What you should do:
Please reproduce the listing word for word. Pictures stay out.

Recorded data:

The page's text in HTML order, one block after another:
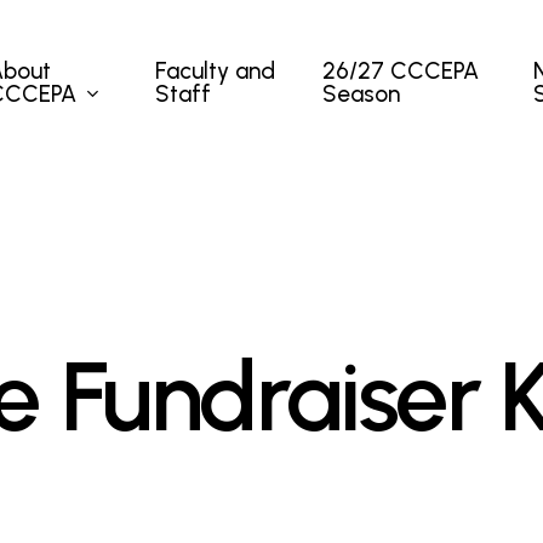
Faculty and
Staff
26/27 CCCEPA
Season
Fundraiser

Exercise output:
The page's text in HTML order, one block after another:
Faculty and
Staff
26/27 CCCEPA
Season
Fundraiser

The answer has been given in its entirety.